> _Records supplied_
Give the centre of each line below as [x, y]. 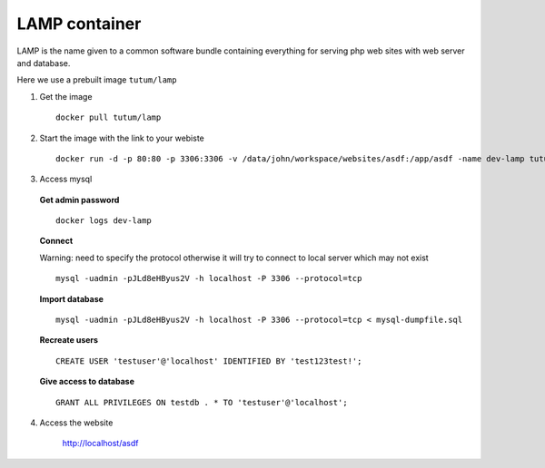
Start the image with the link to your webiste [122, 138]
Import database [72, 298]
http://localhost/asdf [100, 444]
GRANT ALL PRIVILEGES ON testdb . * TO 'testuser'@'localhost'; [202, 402]
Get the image [66, 96]
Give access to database [87, 382]
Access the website [76, 423]
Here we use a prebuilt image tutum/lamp [97, 80]

> _What is needed_
Exactly as written above, print every line of the data but not its pictures.

> _Written reply_
Give the centre of each line below as [x, y]. 
Start the image with the link to your webiste [122, 138]
Import database [72, 298]
http://localhost/asdf [100, 444]
GRANT ALL PRIVILEGES ON testdb . * TO 'testuser'@'localhost'; [202, 402]
Get the image [66, 96]
Give access to database [87, 382]
Access the website [76, 423]
Here we use a prebuilt image tutum/lamp [97, 80]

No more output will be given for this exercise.